Due to the peculiarities of the structure of the molecule, during any processing, it is either transformed into a more stable omega 6, or takes on the complete formula of a polyunsaturated acid. As a result, there are very few such acids in natural food. The human body is able to secrete omega-3 itself from the completed adipose tissue molecule by fermenting it with lipase, but this only covers the minimum needs of basal metabolism. It is for this reason that the overwhelming majority of the world's population suffers from a lack of omega-3 polyunsaturated acids.
Omega-3 species
The most important omega-3s are three acids, each of which has specific functions:
- Eicosapentaenoic acid (EPA) - of animal origin, activates the restoration of cell membranes, optimizes the transport of fats in the blood, increases the functions of the immune system, and improves absorption processes in the gastrointestinal tract.
- Alpha-linolenic acid (ALA) - plant-based, helps to normalize blood pressure and maintain optimal blood cholesterol levels. It is also indispensable in stressful situations, dry skin, alopecia, and splitting of nails. ALA is a building block for the formation of other omega-3 fatty acids.
- Docosahexaenoic acid (DHA) is of animal origin, a component of the gray matter of the brain, cell membranes, retina and male genital organs.

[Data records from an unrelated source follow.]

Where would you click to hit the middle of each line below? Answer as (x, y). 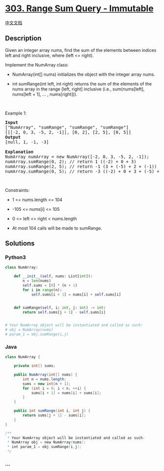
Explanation (19, 152)
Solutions (20, 243)
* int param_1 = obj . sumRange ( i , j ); (44, 447)
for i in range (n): (42, 290)
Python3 (15, 257)
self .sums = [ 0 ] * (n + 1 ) (50, 286)
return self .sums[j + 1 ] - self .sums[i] (64, 312)
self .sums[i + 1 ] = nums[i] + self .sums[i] (76, 294)
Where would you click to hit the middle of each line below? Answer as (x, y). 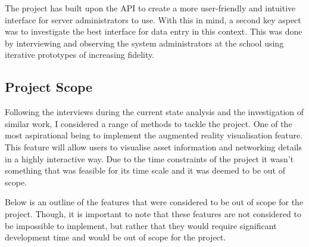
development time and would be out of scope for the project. (116, 237)
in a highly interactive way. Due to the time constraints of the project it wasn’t (149, 158)
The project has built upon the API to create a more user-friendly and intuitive (150, 8)
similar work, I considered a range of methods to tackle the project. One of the (149, 123)
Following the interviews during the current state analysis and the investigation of (154, 112)
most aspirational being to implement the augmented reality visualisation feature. (154, 135)
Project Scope (49, 87)
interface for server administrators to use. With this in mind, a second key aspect (153, 19)
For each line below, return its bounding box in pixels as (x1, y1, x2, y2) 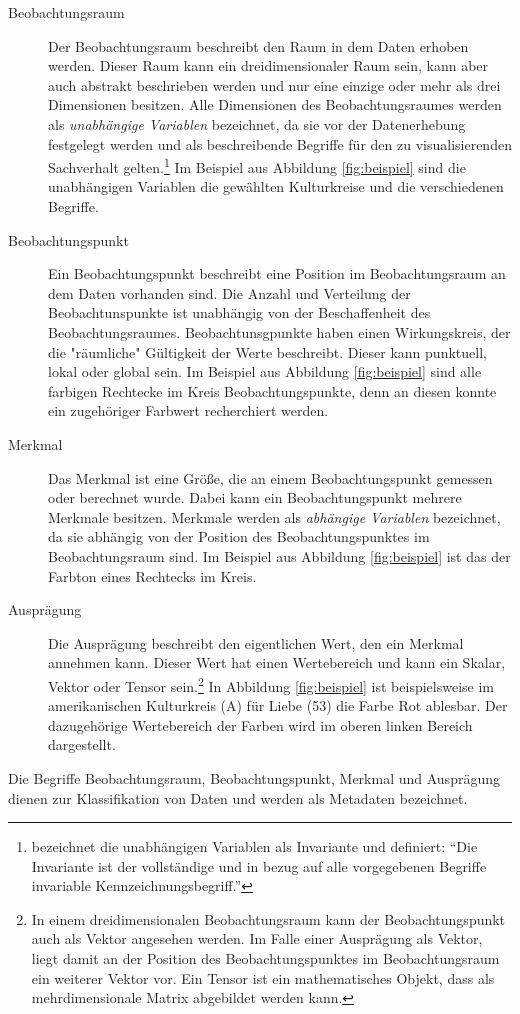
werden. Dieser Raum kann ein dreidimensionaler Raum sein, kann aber (48, 55, 489, 76)
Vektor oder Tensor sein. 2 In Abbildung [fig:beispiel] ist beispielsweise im (48, 672, 494, 696)
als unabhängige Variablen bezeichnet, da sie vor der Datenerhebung (48, 113, 466, 134)
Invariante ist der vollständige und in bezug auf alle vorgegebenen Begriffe (31, 855, 487, 876)
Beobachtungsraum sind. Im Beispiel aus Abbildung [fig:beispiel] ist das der (48, 545, 511, 566)
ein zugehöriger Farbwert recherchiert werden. (48, 400, 329, 421)
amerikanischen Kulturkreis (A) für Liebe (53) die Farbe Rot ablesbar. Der (48, 695, 508, 716)
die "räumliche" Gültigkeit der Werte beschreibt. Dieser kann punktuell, (48, 341, 487, 362)
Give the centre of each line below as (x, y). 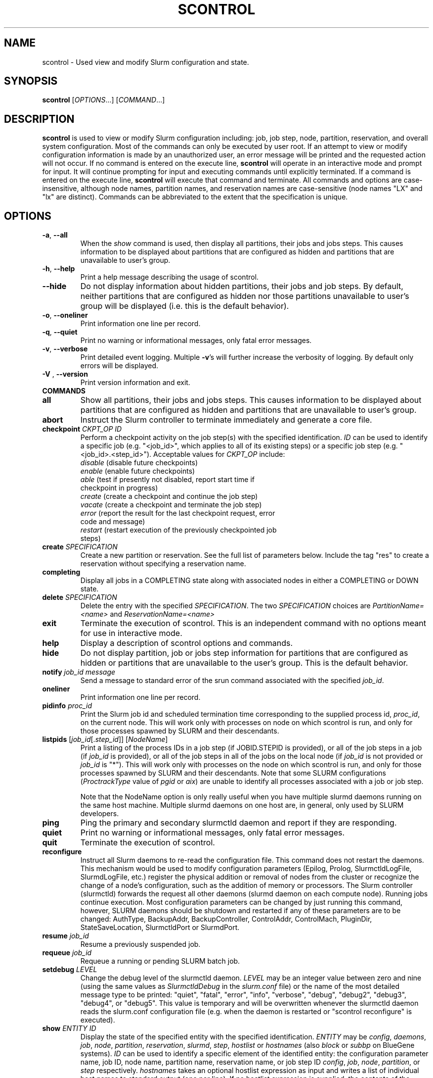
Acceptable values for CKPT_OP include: (219, 454)
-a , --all (55, 235)
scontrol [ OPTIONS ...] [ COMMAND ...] (104, 100)
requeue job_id (67, 953)
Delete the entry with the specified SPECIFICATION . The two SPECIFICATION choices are (225, 606)
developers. (100, 814)
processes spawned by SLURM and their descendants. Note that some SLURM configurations (233, 773)
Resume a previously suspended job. (140, 944)
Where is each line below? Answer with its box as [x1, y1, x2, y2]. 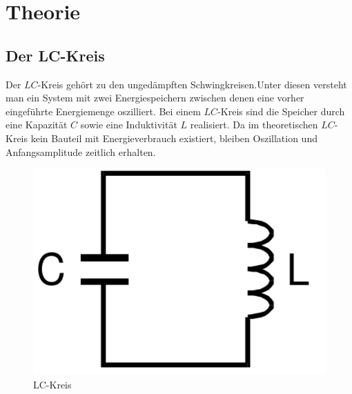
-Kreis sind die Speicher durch [217, 104, 345, 118]
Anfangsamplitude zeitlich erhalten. [6, 144, 156, 159]
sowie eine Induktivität [80, 117, 177, 132]
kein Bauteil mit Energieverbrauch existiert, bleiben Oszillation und [30, 130, 317, 145]
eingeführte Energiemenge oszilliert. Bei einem [6, 104, 201, 118]
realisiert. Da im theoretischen [190, 117, 318, 132]
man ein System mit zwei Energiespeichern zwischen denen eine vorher [6, 90, 304, 105]
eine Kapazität [6, 117, 68, 132]
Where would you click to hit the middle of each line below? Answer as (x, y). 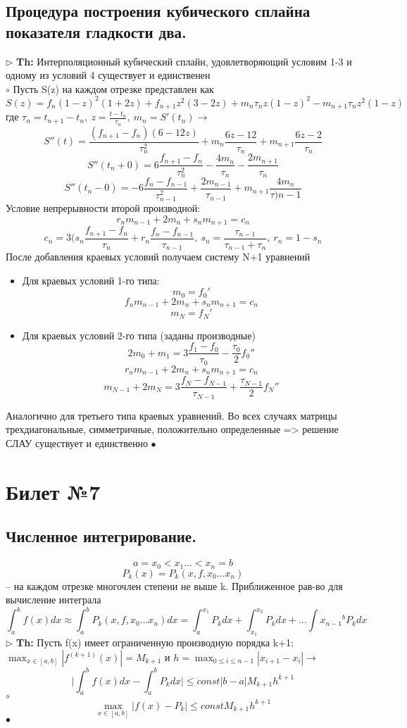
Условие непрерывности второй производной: (103, 208)
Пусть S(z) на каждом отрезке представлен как (113, 88)
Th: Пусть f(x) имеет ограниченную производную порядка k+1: (155, 642)
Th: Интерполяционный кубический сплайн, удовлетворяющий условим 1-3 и (184, 61)
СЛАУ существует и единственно (77, 443)
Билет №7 (53, 491)
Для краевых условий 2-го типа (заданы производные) (139, 335)
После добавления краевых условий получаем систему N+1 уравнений (158, 257)
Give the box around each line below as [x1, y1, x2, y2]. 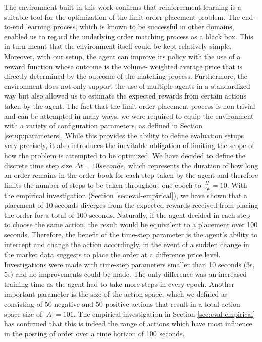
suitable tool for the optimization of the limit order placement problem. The [4, 11, 240, 22]
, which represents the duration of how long [124, 160, 258, 170]
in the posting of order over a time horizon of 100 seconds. [4, 328, 185, 338]
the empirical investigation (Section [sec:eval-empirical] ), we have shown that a [4, 189, 248, 200]
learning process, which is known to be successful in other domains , [26, 21, 234, 32]
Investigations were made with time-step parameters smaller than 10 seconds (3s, [4, 259, 255, 269]
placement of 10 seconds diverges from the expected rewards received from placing [4, 200, 258, 210]
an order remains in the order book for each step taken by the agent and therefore [4, 170, 258, 180]

In addition, DHA is an indispensable substance for the normal formation and development of the fetal nervous system (source - Wikipedia).
Interesting fact: Having learned that omega-3 polyunsaturated acids are found in olive and linseed oil, many seek to replace the classic sunflower oil with them. However, few people know that under the influence of improper storage (lack of UV protection) and heat treatment, any polyunsaturated acids are transformed into their complete form, which is practically not absorbed by our body, but is broken down into pure energy and instantly locked under the skin under the influence of the insulin reaction.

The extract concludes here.